-- Opening Marker --

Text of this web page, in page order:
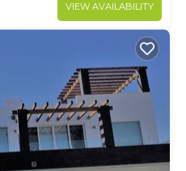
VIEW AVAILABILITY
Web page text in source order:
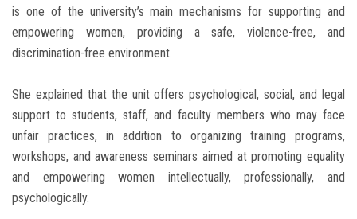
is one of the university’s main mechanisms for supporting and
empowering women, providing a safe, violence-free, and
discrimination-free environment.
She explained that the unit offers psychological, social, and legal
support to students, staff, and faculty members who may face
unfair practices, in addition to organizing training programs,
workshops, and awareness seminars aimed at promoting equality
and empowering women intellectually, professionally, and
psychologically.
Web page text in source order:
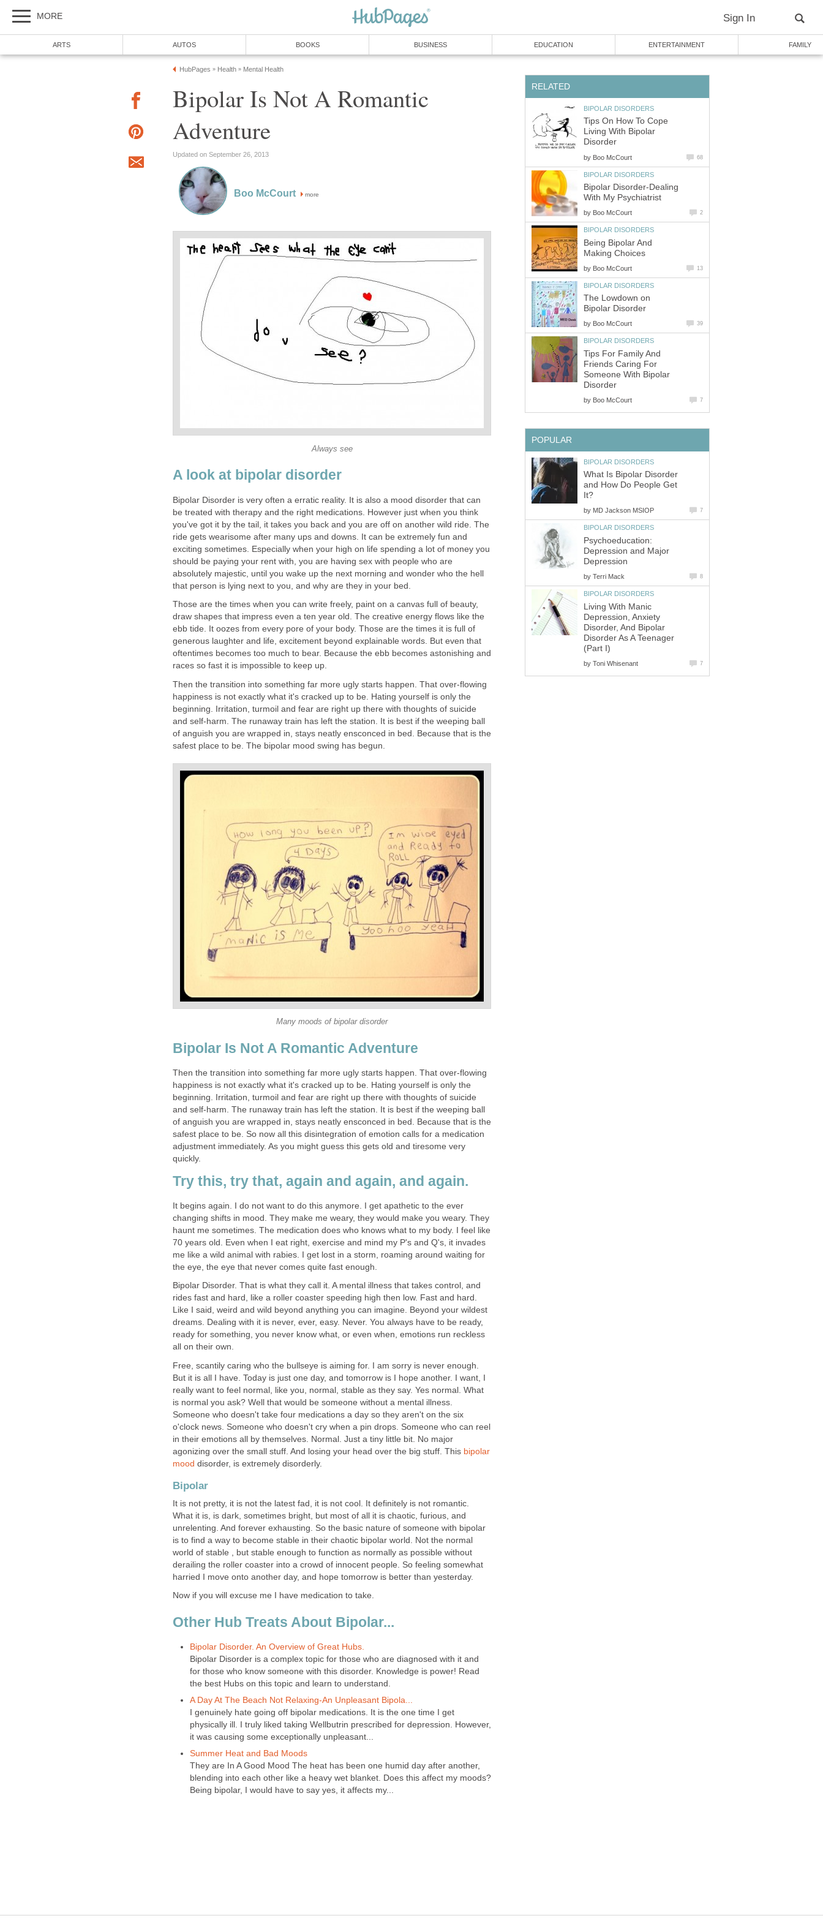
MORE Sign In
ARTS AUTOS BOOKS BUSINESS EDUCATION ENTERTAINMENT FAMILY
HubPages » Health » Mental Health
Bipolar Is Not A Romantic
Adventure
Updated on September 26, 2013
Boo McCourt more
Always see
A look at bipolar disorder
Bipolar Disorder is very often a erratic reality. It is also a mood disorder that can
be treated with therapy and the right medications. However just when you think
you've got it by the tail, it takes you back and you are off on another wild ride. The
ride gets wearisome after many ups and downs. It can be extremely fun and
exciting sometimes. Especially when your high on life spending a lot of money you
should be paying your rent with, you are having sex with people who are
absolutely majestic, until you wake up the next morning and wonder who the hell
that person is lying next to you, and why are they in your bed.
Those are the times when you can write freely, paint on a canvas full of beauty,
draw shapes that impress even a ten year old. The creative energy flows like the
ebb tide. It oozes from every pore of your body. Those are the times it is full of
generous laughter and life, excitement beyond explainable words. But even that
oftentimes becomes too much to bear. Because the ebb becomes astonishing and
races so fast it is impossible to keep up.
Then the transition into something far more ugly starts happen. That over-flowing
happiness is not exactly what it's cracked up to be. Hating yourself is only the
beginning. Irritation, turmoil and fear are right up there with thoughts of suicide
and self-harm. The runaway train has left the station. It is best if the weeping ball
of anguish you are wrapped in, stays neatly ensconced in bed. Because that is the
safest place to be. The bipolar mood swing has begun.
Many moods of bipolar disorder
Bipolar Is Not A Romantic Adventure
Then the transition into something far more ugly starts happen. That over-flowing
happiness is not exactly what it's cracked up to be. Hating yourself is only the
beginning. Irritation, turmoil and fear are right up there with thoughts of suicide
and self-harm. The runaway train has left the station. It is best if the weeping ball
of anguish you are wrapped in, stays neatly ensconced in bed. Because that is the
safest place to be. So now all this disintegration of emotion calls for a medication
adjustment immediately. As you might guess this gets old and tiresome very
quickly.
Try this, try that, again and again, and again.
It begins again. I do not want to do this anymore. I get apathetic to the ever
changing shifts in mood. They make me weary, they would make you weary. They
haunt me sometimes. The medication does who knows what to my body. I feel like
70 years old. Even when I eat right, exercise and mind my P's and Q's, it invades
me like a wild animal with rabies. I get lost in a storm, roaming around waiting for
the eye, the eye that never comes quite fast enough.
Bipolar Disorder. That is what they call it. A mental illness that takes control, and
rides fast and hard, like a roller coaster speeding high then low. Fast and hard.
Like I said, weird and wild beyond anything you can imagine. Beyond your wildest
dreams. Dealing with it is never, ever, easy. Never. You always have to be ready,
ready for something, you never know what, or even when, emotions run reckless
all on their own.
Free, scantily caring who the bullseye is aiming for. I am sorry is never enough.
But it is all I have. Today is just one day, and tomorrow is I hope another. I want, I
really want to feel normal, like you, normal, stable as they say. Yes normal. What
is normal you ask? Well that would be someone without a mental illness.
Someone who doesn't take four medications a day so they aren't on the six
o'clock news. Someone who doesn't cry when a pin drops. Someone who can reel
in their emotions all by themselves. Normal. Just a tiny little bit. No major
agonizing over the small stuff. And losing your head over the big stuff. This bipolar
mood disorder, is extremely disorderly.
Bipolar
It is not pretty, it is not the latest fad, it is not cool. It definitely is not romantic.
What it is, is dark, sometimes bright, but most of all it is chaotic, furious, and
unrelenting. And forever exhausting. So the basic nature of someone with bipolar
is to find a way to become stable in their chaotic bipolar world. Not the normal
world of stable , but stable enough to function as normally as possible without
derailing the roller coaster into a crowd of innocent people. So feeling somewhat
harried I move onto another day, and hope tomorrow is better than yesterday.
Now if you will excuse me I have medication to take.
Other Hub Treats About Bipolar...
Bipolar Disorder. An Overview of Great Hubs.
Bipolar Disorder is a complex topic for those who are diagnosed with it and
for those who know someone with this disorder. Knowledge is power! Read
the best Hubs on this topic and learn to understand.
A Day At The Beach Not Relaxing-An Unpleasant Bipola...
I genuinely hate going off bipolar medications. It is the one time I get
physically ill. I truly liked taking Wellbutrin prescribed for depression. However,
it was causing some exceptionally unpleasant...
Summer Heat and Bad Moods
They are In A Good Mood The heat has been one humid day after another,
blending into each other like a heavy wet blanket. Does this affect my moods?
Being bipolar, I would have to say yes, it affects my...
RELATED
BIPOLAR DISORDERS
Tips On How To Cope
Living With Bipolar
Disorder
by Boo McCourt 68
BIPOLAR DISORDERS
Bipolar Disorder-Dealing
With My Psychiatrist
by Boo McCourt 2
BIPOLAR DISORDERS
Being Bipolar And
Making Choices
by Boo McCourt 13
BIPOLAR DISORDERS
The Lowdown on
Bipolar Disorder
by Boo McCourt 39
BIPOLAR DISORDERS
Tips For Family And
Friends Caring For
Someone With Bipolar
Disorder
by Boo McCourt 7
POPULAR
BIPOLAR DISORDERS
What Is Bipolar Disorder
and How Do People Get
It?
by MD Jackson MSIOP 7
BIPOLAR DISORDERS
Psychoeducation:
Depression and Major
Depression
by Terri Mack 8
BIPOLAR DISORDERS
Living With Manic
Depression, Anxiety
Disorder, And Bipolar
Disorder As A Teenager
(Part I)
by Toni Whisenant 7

-- Closing Marker --

**Problem details**
From the records, copy every line that has the string "Being" in it.

**Your solution**
Being bipolar, I would have to say yes, it affects my...
Being Bipolar And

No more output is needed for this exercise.